§ Records drawn from a dataset
◇ ◇ ◇ ◇

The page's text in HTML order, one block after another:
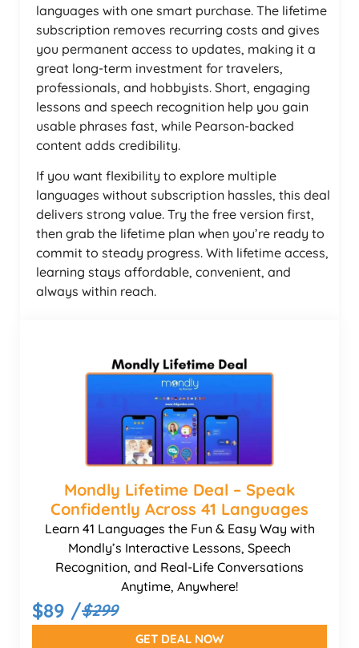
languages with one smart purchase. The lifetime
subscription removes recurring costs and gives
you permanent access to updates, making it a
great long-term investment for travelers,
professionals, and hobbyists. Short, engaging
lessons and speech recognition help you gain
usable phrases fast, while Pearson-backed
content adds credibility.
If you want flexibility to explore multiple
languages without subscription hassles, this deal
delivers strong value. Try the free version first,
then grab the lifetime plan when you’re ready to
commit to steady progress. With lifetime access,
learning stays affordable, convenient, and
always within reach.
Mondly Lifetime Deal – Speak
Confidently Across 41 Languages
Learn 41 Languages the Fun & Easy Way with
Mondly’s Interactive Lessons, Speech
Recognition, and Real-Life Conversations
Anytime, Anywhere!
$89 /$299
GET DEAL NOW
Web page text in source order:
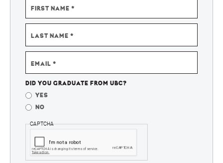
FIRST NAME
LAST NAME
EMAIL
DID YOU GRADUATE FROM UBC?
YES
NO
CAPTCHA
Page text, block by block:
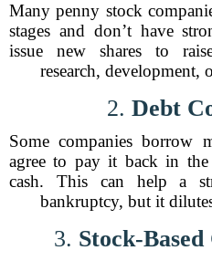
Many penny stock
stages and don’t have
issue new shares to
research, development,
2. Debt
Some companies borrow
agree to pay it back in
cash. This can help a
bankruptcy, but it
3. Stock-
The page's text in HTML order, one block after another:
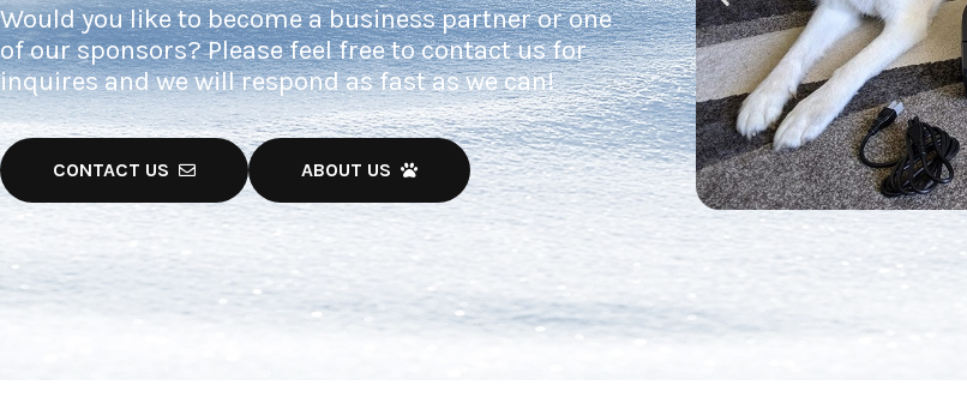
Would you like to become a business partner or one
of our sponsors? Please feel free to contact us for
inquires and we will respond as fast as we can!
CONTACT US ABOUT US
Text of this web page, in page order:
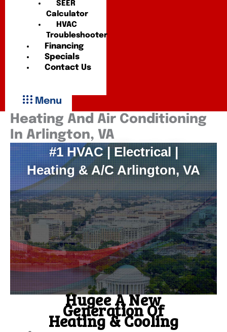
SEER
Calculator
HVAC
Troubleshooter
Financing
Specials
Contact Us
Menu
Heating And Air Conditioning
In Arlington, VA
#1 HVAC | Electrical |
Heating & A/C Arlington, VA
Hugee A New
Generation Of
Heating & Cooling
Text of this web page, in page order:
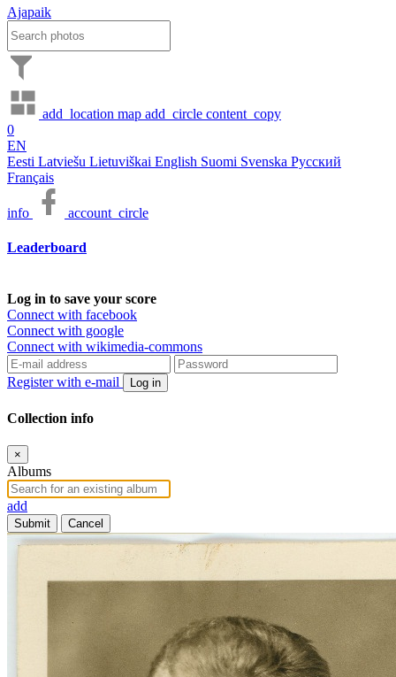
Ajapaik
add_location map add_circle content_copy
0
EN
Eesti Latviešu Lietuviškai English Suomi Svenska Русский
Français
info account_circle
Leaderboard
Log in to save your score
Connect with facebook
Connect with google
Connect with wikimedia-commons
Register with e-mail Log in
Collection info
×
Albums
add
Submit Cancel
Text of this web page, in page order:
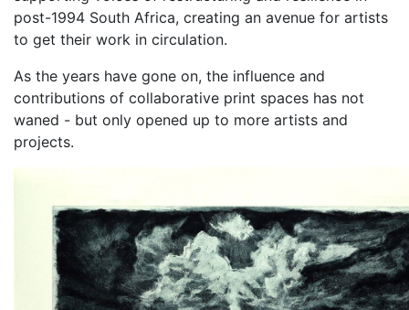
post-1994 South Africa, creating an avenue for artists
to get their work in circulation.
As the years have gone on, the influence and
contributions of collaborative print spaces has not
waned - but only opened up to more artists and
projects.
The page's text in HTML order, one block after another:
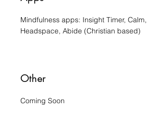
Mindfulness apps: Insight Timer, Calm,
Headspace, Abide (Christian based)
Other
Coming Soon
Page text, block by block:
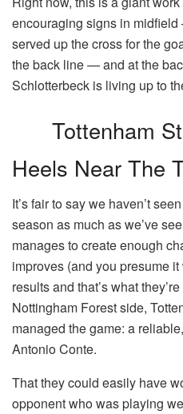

◇ ◇ ◇ ◇

All records should be output exactly, with the pictures left out.

§ Finished task
The page's text in HTML order, one block after another:
languages with one smart purchase. The lifetime
subscription removes recurring costs and gives
you permanent access to updates, making it a
great long-term investment for travelers,
professionals, and hobbyists. Short, engaging
lessons and speech recognition help you gain
usable phrases fast, while Pearson-backed
content adds credibility.
If you want flexibility to explore multiple
languages without subscription hassles, this deal
delivers strong value. Try the free version first,
then grab the lifetime plan when you’re ready to
commit to steady progress. With lifetime access,
learning stays affordable, convenient, and
always within reach.
Mondly Lifetime Deal – Speak
Confidently Across 41 Languages
Learn 41 Languages the Fun & Easy Way with
Mondly’s Interactive Lessons, Speech
Recognition, and Real-Life Conversations
Anytime, Anywhere!
$89 /$299
GET DEAL NOW
Web page text in source order:
FIRST NAME
LAST NAME
EMAIL
DID YOU GRADUATE FROM UBC?
YES
NO
CAPTCHA
Page text, block by block:
Many penny stock
stages and don’t have
issue new shares to
research, development,
2. Debt
Some companies borrow
agree to pay it back in
cash. This can help a
bankruptcy, but it
3. Stock-
The page's text in HTML order, one block after another:
Would you like to become a business partner or one
of our sponsors? Please feel free to contact us for
inquires and we will respond as fast as we can!
CONTACT US ABOUT US
Text of this web page, in page order:
SEER
Calculator
HVAC
Troubleshooter
Financing
Specials
Contact Us
Menu
Heating And Air Conditioning
In Arlington, VA
#1 HVAC | Electrical |
Heating & A/C Arlington, VA
Hugee A New
Generation Of
Heating & Cooling
Text of this web page, in page order:
Ajapaik
add_location map add_circle content_copy
0
EN
Eesti Latviešu Lietuviškai English Suomi Svenska Русский
Français
info account_circle
Leaderboard
Log in to save your score
Connect with facebook
Connect with google
Connect with wikimedia-commons
Register with e-mail Log in
Collection info
×
Albums
add
Submit Cancel
Text of this web page, in page order:
post-1994 South Africa, creating an avenue for artists
to get their work in circulation.
As the years have gone on, the influence and
contributions of collaborative print spaces has not
waned - but only opened up to more artists and
projects.
The page's text in HTML order, one block after another:
Mindfulness apps: Insight Timer, Calm,
Headspace, Abide (Christian based)
Other
Coming Soon
Page text, block by block:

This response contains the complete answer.